- In the script of this episode, a dream Mulder describes herein, involving him diving into a pool to search for his father, instead involved searching for his sister. (The Truth Is Out There: The Official Guide to The X-Files, p. 153)
- The art department found insightful the task of creating many scientific rooms and a wind tunnel for this show. "It was all kind of fun," Art Director Graeme Murray reminisced. "It was interesting for us just learning some of these things; we spent a lot of time in some of the scientific research places around Vancouver and in the universities." (X-Files Confidential, pp. 75-76)

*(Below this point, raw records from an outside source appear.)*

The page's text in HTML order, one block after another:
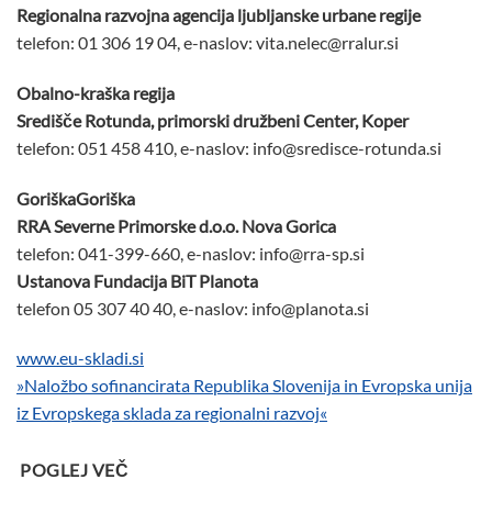
Regionalna razvojna agencija ljubljanske urbane regije
telefon: 01 306 19 04, e-naslov: vita.nelec@rralur.si
Obalno-kraška regija
Središče Rotunda, primorski družbeni Center, Koper
telefon: 051 458 410, e-naslov: info@sredisce-rotunda.si
GoriškaGoriška
RRA Severne Primorske d.o.o. Nova Gorica
telefon: 041-399-660, e-naslov: info@rra-sp.si
Ustanova Fundacija BiT Planota
telefon 05 307 40 40, e-naslov: info@planota.si
www.eu-skladi.si
»Naložbo sofinancirata Republika Slovenija in Evropska unija
iz Evropskega sklada za regionalni razvoj«
POGLEJ VEČ
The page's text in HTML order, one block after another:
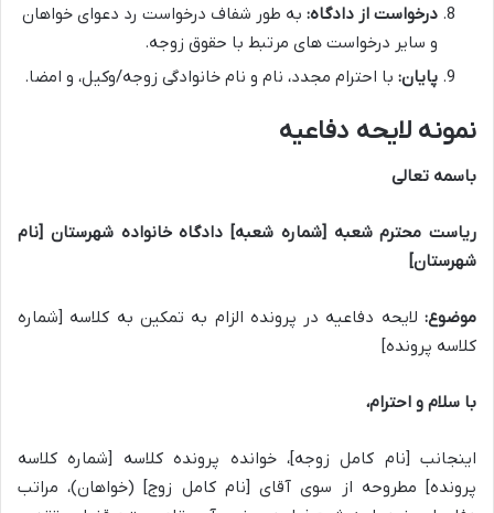
درخواست از دادگاه: به طور شفاف درخواست رد دعوای خواهان
و سایر درخواست های مرتبط با حقوق زوجه.
پایان: با احترام مجدد، نام و نام خانوادگی زوجه/وکیل، و امضا.
نمونه لایحه دفاعیه
باسمه تعالی
ریاست محترم شعبه [شماره شعبه] دادگاه خانواده شهرستان [نام
شهرستان]
موضوع: لایحه دفاعیه در پرونده الزام به تمکین به کلاسه [شماره
کلاسه پرونده]
با سلام و احترام،
اینجانب [نام کامل زوجه]، خوانده پرونده کلاسه [شماره کلاسه
پرونده] مطروحه از سوی آقای [نام کامل زوج] (خواهان)، مراتب
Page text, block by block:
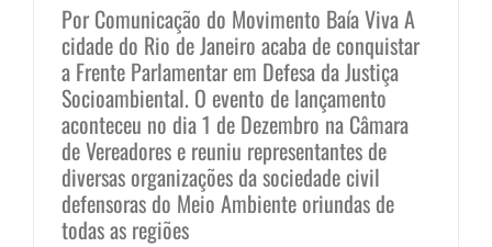
Por Comunicação do Movimento Baía Viva A
cidade do Rio de Janeiro acaba de conquistar
a Frente Parlamentar em Defesa da Justiça
Socioambiental. O evento de lançamento
aconteceu no dia 1 de Dezembro na Câmara
de Vereadores e reuniu representantes de
diversas organizações da sociedade civil
defensoras do Meio Ambiente oriundas de
todas as regiões
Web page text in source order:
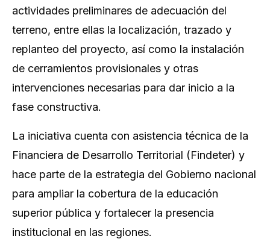
actividades preliminares de adecuación del
terreno, entre ellas la localización, trazado y
replanteo del proyecto, así como la instalación
de cerramientos provisionales y otras
intervenciones necesarias para dar inicio a la
fase constructiva.
La iniciativa cuenta con asistencia técnica de la
Financiera de Desarrollo Territorial (Findeter) y
hace parte de la estrategia del Gobierno nacional
para ampliar la cobertura de la educación
superior pública y fortalecer la presencia
institucional en las regiones.

- Feeling the script was "a little bit abstract" in the way it portrayed the somewhat intangible character of Arthur Grable, Director David Nutter tried to focus on making Grable seem more threatening. "We had to create the villain in Roland's head," remembered Nutter, "so I think the more the audience could relate to Roland, and feel and care for him, then it would make the villain that much worse and that much more diabolical." (Cinefantastique, Vol. 26/27, No. 6/7, p. 58) Nutter attempted to concentrate on Zeljko Ivanek's depiction of Roland Fuller generally, later commenting, "Basically when I knew I had him, I thought it was important to push that as much as possible, to help outweigh the frailties in the script." (X-Files Confidential, p. 75)
- Composer Mark Snow wrote an unusually wistful theme to help portray Roland Fuller. "David Nutter [...] said that a weird little theme on piano would be great for this character," Snow explained. "I thought, well, Chris [Carter] is really not into melodic music, so we have to do this just right. So I came up with this simple, very child-like, slightly forlorn, sad piece." (Cinefantastique, Vol. 26/27, No. 6/7, p. 58)

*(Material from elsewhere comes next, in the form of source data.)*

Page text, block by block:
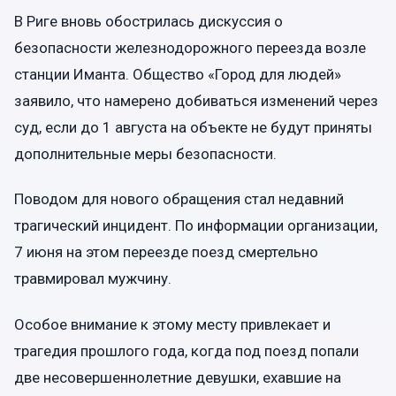
В Риге вновь обострилась дискуссия о
безопасности железнодорожного переезда возле
станции Иманта. Общество «Город для людей»
заявило, что намерено добиваться изменений через
суд, если до 1 августа на объекте не будут приняты
дополнительные меры безопасности.
Поводом для нового обращения стал недавний
трагический инцидент. По информации организации,
7 июня на этом переезде поезд смертельно
травмировал мужчину.
Особое внимание к этому месту привлекает и
трагедия прошлого года, когда под поезд попали
две несовершеннолетние девушки, ехавшие на
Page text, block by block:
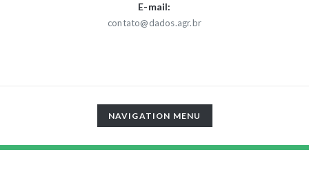
E-mail:
contato@dados.agr.br
TOGGLE
NAVIGATION
NAVIGATION MENU
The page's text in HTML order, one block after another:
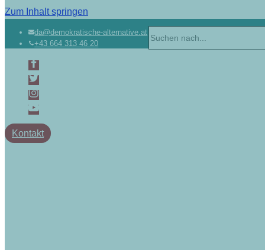
Zum Inhalt springen
da@demokratische-alternative.at
+43 664 313 46 20
nach …
Kontakt
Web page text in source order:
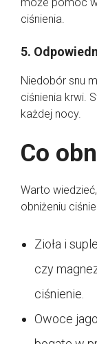
ciśnienia.
5.
Niedobór snu
ciśnienia krwi.
każdej nocy.
Co
Warto
obniżeniu
Zioła i
czy
ciśnienie.
Owoce
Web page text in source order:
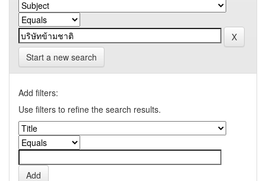
Start a new search
Add filters:
Use filters to refine the search results.

- When, in this episode, Dr. Nollette says, "If I've seen further than other men, it's because I have stood on the shoulders of giants," he is reciting a famous quote originally said by Sir Isaac Newton. Mulder's reference to Beakman's World is also a real-world cultural reference.
- David Nutter was disappointed with this episode's teleplay, stating, "I didn't think it was one of the stronger scripts we had all year." (Cinefantastique, Vol. 26/27, No. 6/7, p. 58) He elaborated by describing it as "probably the weakest script from start to finish that I got." Nutter felt the final product was improved tenfold by Zeljko Ivanek's performance, however, remarking, "I felt like it was a really strong character piece." (X-Files Confidential, p. 75)

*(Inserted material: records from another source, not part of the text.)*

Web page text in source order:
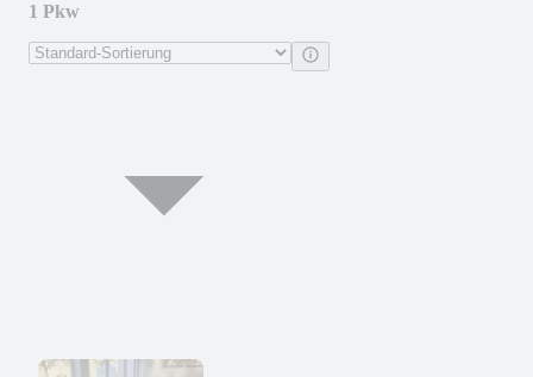
1 Pkw
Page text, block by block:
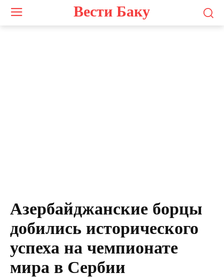
Вести Баку
Азербайджанские борцы
добились исторического
успеха на чемпионате
мира в Сербии
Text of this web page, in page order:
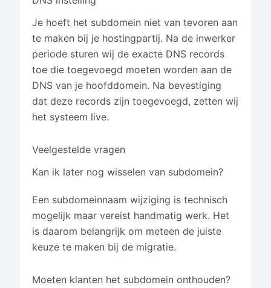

- Chris Carter felt similarly. "For me, [Zeljko Ivanek's portrayal] made the episode. Hats off to David Nutter and to the writing staff for falling in and making the episode really work," Carter enthused. (X-Files Confidential, p. 75) He believed "any shock and horror" in the frozen death of Dr. Keats was only fleeting, saying, "[It] was eliminated by the laugh you got when you saw those little pieces on the floor." (The Truth Is Out There: The Official Guide to The X-Files, p. 153) Carter also "loved" the musical theme for Roland Fuller, according to Mark Snow, who concluded about the composition, "That really seemed to work great." (Cinefantastique, Vol. 26/27, No. 6/7, p. 58)
- However, Glen Morgan was not as happy with the outing. "Overall, ultimately it probably wasn't completely effective," he supposed. (X-Files Confidential, p. 75)
- This episode achieved a Nielsen household rating of 7.9, with an audience share of 14. This means that roughly 7.9 percent of all television-equipped households, and 14 percent of households watching television, were tuned in to the episode. It was viewed by 7.4 million households. (The Truth Is Out There: The Official Guide to The X-Files, p. 248)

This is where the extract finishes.